<<<<

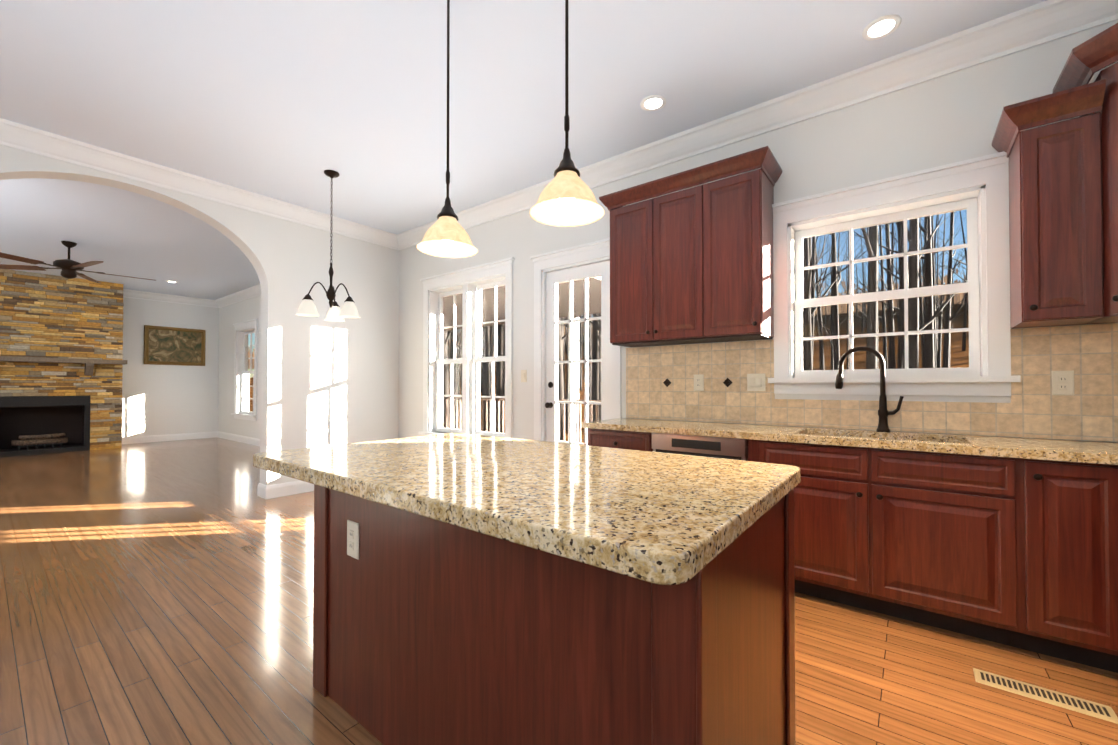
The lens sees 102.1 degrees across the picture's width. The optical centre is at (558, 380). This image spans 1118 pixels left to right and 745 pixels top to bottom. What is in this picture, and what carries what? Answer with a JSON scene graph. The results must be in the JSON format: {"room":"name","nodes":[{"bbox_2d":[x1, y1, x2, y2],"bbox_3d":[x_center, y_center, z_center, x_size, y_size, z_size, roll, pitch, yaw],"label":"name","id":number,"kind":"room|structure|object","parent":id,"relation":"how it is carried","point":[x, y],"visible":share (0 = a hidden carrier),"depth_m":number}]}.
{"room":"kitchen","nodes":[
{"label":"kitchen","id":0,"kind":"room"},
{"bbox_2d":[121,297,218,436],"bbox_3d":[-9.750,-0.285,8.252,0.200,3.150,5.800,-1,-1,38],"label":"wall","id":1,"kind":"structure","parent":0,"point":[166,399],"depth_m":9.76},
{"bbox_2d":[126,425,130,430],"bbox_3d":[-8.820,0.972,9.262,0.010,0.126,0.078,-1,-1,38],"label":"outlet","id":2,"kind":"object","parent":1,"relation":"attached to","point":[128,427],"visible":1,"depth_m":9.26},
{"bbox_2d":[140,424,144,429],"bbox_3d":[-8.685,0.974,9.436,0.010,0.126,0.078,-1,-1,38],"label":"outlet","id":3,"kind":"object","parent":1,"relation":"attached to","point":[142,426],"visible":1,"depth_m":9.43},
{"bbox_2d":[123,289,211,306],"bbox_3d":[-8.407,-1.764,9.741,0.118,0.156,1.570,-1,-1,38],"label":"crown molding","id":4,"kind":"structure","parent":1,"relation":"attached to","point":[127,293],"depth_m":9.70},
{"bbox_2d":[122,431,216,443],"bbox_3d":[-8.420,1.238,9.771,0.016,0.140,1.660,-1,-1,38],"label":"baseboard","id":5,"kind":"structure","parent":1,"relation":"attached to","point":[184,436],"depth_m":9.75},
{"bbox_2d":[144,325,205,365],"bbox_3d":[-8.352,-0.741,9.856,0.045,0.820,1.040,-1,-1,38],"label":"framed painting","id":6,"kind":"object","parent":1,"relation":"attached to","point":[172,346],"visible":0.98,"depth_m":9.82},
{"bbox_2d":[0,145,398,484],"bbox_3d":[-4.352,-0.345,3.302,0.200,3.150,7.000,-1,-1,38],"label":"wall","id":7,"kind":"structure","parent":0,"point":[323,382],"depth_m":5.11},
{"bbox_2d":[0,118,403,249],"bbox_3d":[-4.227,-1.843,3.222,0.117,0.156,7.000,-1,-1,38],"label":"crown molding","id":8,"kind":"structure","parent":7,"relation":"attached to","point":[15,135],"depth_m":4.11},
{"bbox_2d":[257,483,263,496],"bbox_3d":[-2.783,1.187,5.480,0.016,0.140,1.526,-1,-1,38],"label":"baseboard","id":9,"kind":"structure","parent":7,"relation":"attached to","point":[260,488],"depth_m":4.83},
{"bbox_2d":[264,480,313,498],"bbox_3d":[-2.613,1.185,5.347,0.016,0.140,1.526,-1,-1,38],"label":"baseboard","id":10,"kind":"structure","parent":7,"relation":"attached to","point":[279,490],"depth_m":4.90},
{"bbox_2d":[0,0,1045,299],"bbox_3d":[-4.526,-1.993,3.457,14.360,0.150,7.400,-1,-1,38],"label":"ceiling","id":11,"kind":"structure","parent":0,"point":[288,100],"depth_m":3.00},
{"bbox_2d":[0,241,155,282],"bbox_3d":[-6.643,-1.635,6.197,1.708,0.500,1.680,-1,-1,38],"label":"room ceiling fan","id":12,"kind":"object","parent":11,"relation":"hanging from","point":[69,267],"visible":1,"depth_m":6.08},
{"bbox_2d":[296,170,359,321],"bbox_3d":[-2.110,-1.242,4.115,0.522,1.335,0.490,-1,-1,38],"label":"chandelier","id":13,"kind":"object","parent":11,"relation":"hanging from","point":[308,308],"visible":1,"depth_m":4.12},
{"bbox_2d":[416,0,477,257],"bbox_3d":[-0.471,-1.244,1.919,0.254,1.384,0.254,-1,-1,38],"label":"pendant light","id":14,"kind":"object","parent":11,"relation":"hanging from","point":[446,235],"visible":1,"depth_m":1.91},
{"bbox_2d":[529,0,604,226],"bbox_3d":[0.027,-1.252,1.533,0.254,1.379,0.254,-1,-1,38],"label":"pendant light","id":15,"kind":"object","parent":11,"relation":"hanging from","point":[566,198],"visible":1,"depth_m":1.53},
{"bbox_2d":[640,95,665,110],"bbox_3d":[0.653,-1.917,3.131,0.176,0.008,0.176,-1,-1,38],"label":"recessed light","id":16,"kind":"object","parent":11,"relation":"in","point":[653,102],"visible":1,"depth_m":3.12},
{"bbox_2d":[862,15,900,40],"bbox_3d":[1.762,-1.925,2.472,0.176,0.008,0.176,-1,-1,38],"label":"recessed light","id":17,"kind":"object","parent":11,"relation":"in","point":[881,27],"visible":1,"depth_m":2.47},
{"bbox_2d":[0,437,1117,744],"bbox_3d":[-4.526,1.282,3.417,14.360,0.100,7.400,-1,-1,38],"label":"floor","id":18,"kind":"structure","parent":0,"point":[156,593],"depth_m":2.10},
{"bbox_2d":[0,269,127,457],"bbox_3d":[-9.186,-0.286,8.030,0.956,3.146,2.080,-1,-1,38],"label":"fireplace","id":19,"kind":"object","parent":18,"relation":"on","point":[62,362],"visible":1,"depth_m":8.09},
{"bbox_2d":[313,485,794,744],"bbox_3d":[-0.092,0.778,1.650,1.564,0.866,0.863,-1,-1,38],"label":"kitchen island","id":20,"kind":"object","parent":18,"relation":"on","point":[488,590],"depth_m":1.18},
{"bbox_2d":[347,520,358,559],"bbox_3d":[-0.739,0.570,1.617,0.078,0.126,0.010,-1,-1,38],"label":"outlet","id":21,"kind":"object","parent":20,"relation":"attached to","point":[352,539],"visible":1,"depth_m":1.61},
{"bbox_2d":[253,433,800,592],"bbox_3d":[-0.211,0.320,1.689,1.830,0.050,1.055,-1,-1,38],"label":"island countertop","id":22,"kind":"structure","parent":20,"relation":"on","point":[659,520],"depth_m":1.20},
{"bbox_2d":[582,426,649,450],"bbox_3d":[0.600,0.796,3.474,0.534,0.874,0.627,-1,-1,38],"label":"base cabinet","id":23,"kind":"object","parent":18,"relation":"on","point":[601,436],"depth_m":3.23},
{"bbox_2d":[650,430,753,461],"bbox_3d":[1.070,0.791,3.109,0.655,0.874,0.627,-1,-1,38],"label":"dishwasher","id":24,"kind":"object","parent":18,"relation":"on","point":[724,446],"depth_m":2.84},
{"bbox_2d":[754,438,1029,650],"bbox_3d":[1.771,0.785,2.565,1.120,0.874,0.627,-1,-1,38],"label":"base cabinet","id":25,"kind":"object","parent":18,"relation":"on","point":[1011,541],"depth_m":2.21},
{"bbox_2d":[582,418,1117,461],"bbox_3d":[1.398,0.331,2.857,2.620,0.040,0.632,-1,-1,38],"label":"countertop","id":26,"kind":"structure","parent":25,"relation":"on","point":[1045,448],"depth_m":2.48},
{"bbox_2d":[835,346,903,429],"bbox_3d":[1.901,0.049,2.778,0.348,0.522,0.068,-1,-1,38],"label":"faucet","id":27,"kind":"object","parent":26,"relation":"on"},
{"bbox_2d":[806,430,953,441],"bbox_3d":[1.787,0.456,2.539,0.790,0.241,0.430,-1,-1,38],"label":"sink","id":28,"kind":"object","parent":26,"relation":"in","point":[807,431],"depth_m":2.58},
{"bbox_2d":[973,668,1117,723],"bbox_3d":[1.860,1.209,1.745,0.380,0.006,0.110,-1,-1,38],"label":"floor vent","id":29,"kind":"object","parent":18,"relation":"in","point":[1080,705],"visible":1,"depth_m":1.73},
{"bbox_2d":[1026,454,1117,672],"bbox_3d":[2.335,0.780,2.127,0.310,0.874,0.627,-1,-1,38],"label":"base cabinet","id":30,"kind":"object","parent":18,"relation":"on","point":[1072,503],"depth_m":1.89},
{"bbox_2d":[218,20,1117,441],"bbox_3d":[-2.318,-0.309,6.280,14.360,3.150,0.200,-1,-1,38],"label":"wall","id":31,"kind":"structure","parent":0,"point":[949,118],"depth_m":3.07},
{"bbox_2d":[212,284,260,307],"bbox_3d":[-5.125,-1.782,8.276,7.100,0.156,0.117,-1,-1,38],"label":"crown molding","id":32,"kind":"structure","parent":31,"relation":"attached to","point":[254,291],"depth_m":9.56},
{"bbox_2d":[217,431,259,445],"bbox_3d":[-6.867,1.237,9.657,2.610,0.140,0.016,-1,-1,38],"label":"baseboard","id":33,"kind":"structure","parent":31,"relation":"attached to","point":[248,440],"depth_m":9.57},
{"bbox_2d":[241,330,254,413],"bbox_3d":[-6.451,-0.175,9.516,1.016,1.756,0.075,-1,-1,38],"label":"living room window","id":34,"kind":"structure","parent":31,"relation":"in","point":[245,371],"depth_m":9.63},
{"bbox_2d":[435,280,504,436],"bbox_3d":[-1.023,-0.235,5.273,1.296,1.739,0.194,-1,-1,38],"label":"kitchen window","id":35,"kind":"structure","parent":31,"relation":"in","point":[471,359],"depth_m":5.22},
{"bbox_2d":[521,370,526,381],"bbox_3d":[-0.362,-0.044,4.622,0.078,0.126,0.011,-1,-1,38],"label":"light switch","id":36,"kind":"object","parent":31,"relation":"attached to","point":[523,375],"visible":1,"depth_m":4.62},
{"bbox_2d":[545,261,610,444],"bbox_3d":[0.206,0.085,4.291,0.776,2.314,0.230,-1,-1,38],"label":"french door","id":37,"kind":"structure","parent":31,"relation":"in","point":[554,279],"depth_m":4.31},
{"bbox_2d":[231,151,1020,440],"bbox_3d":[-2.243,0.003,6.177,12.040,2.525,0.265,-1,-1,38],"label":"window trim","id":38,"kind":"structure","parent":31,"relation":"attached to","point":[984,180],"depth_m":3.01},
{"bbox_2d":[607,166,710,345],"bbox_3d":[0.806,-0.880,3.511,0.759,1.164,0.346,-1,-1,38],"label":"upper cabinet","id":39,"kind":"object","parent":31,"relation":"attached to","point":[693,265],"depth_m":3.35},
{"bbox_2d":[703,150,774,341],"bbox_3d":[1.256,-0.884,3.161,0.381,1.164,0.346,-1,-1,38],"label":"upper cabinet","id":40,"kind":"object","parent":31,"relation":"attached to","point":[738,286],"depth_m":3.02},
{"bbox_2d":[396,0,1117,248],"bbox_3d":[0.471,-1.834,3.931,6.390,0.156,0.117,-1,-1,38],"label":"crown molding","id":41,"kind":"structure","parent":31,"relation":"attached to","point":[1030,26],"depth_m":2.87},
{"bbox_2d":[626,323,1117,441],"bbox_3d":[1.851,0.010,2.898,3.229,0.598,0.019,-1,-1,38],"label":"tile backsplash","id":42,"kind":"structure","parent":31,"relation":"attached to","point":[659,382],"depth_m":2.67},
{"bbox_2d":[694,374,703,390],"bbox_3d":[1.077,0.018,3.491,0.078,0.126,0.010,-1,-1,38],"label":"outlet","id":43,"kind":"object","parent":42,"relation":"attached to","point":[698,382],"visible":1,"depth_m":3.48},
{"bbox_2d":[747,373,764,390],"bbox_3d":[1.409,0.015,3.233,0.124,0.126,0.011,-1,-1,38],"label":"light switch","id":44,"kind":"object","parent":42,"relation":"attached to","point":[755,382],"visible":1,"depth_m":3.23},
{"bbox_2d":[1052,371,1073,394],"bbox_3d":[2.586,0.014,2.319,0.078,0.126,0.010,-1,-1,38],"label":"outlet","id":45,"kind":"object","parent":42,"relation":"attached to","point":[1062,382],"visible":1,"depth_m":2.32},
{"bbox_2d":[794,197,979,377],"bbox_3d":[2.056,-0.542,2.915,0.956,1.041,0.075,-1,-1,38],"label":"sink window","id":46,"kind":"structure","parent":31,"relation":"in","point":[970,286],"depth_m":2.84},
{"bbox_2d":[992,79,1105,328],"bbox_3d":[2.396,-0.800,2.235,0.324,1.035,0.411,-1,-1,38],"label":"upper cabinet","id":47,"kind":"object","parent":31,"relation":"attached to","point":[1055,226],"visible":0.98,"depth_m":2.11},
{"bbox_2d":[1053,23,1117,324],"bbox_3d":[2.640,-0.904,1.864,0.698,1.235,0.700,-1,-1,38],"label":"upper cabinet","id":48,"kind":"object","parent":31,"relation":"attached to","point":[1087,60],"visible":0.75,"depth_m":2.02},
{"label":"outside","id":49,"kind":"structure","parent":0,"visible":0},
{"bbox_2d":[248,260,967,368],"bbox_3d":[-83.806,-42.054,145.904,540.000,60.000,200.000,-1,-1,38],"label":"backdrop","id":50,"kind":"structure","parent":49,"point":[957,298],"depth_m":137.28},
{"bbox_2d":[249,303,968,442],"bbox_3d":[51.599,-10.454,75.323,440.000,28.103,174.799,-1,-1,38],"label":"ground","id":51,"kind":"structure","parent":49,"point":[955,342],"depth_m":71.22},
{"bbox_2d":[443,276,600,442],"bbox_3d":[-1.029,0.663,7.643,15.510,4.240,3.548,-1,-1,38],"label":"porch deck","id":52,"kind":"object","parent":51,"relation":"on","point":[562,305],"depth_m":8.36},
{"bbox_2d":[443,210,967,440],"bbox_3d":[-29.498,-15.946,126.086,269.875,40.424,143.496,-1,-1,38],"label":"trees","id":53,"kind":"object","parent":51,"relation":"on","point":[808,285],"depth_m":22.14}
]}

>>>>

# WHAT IS NEEDED
The lines to copy are those above that contain the string "island".

# RESULT OF THIS EXERCISE
{"bbox_2d":[313,485,794,744],"bbox_3d":[-0.092,0.778,1.650,1.564,0.866,0.863,-1,-1,38],"label":"kitchen island","id":20,"kind":"object","parent":18,"relation":"on","point":[488,590],"depth_m":1.18},
{"bbox_2d":[253,433,800,592],"bbox_3d":[-0.211,0.320,1.689,1.830,0.050,1.055,-1,-1,38],"label":"island countertop","id":22,"kind":"structure","parent":20,"relation":"on","point":[659,520],"depth_m":1.20},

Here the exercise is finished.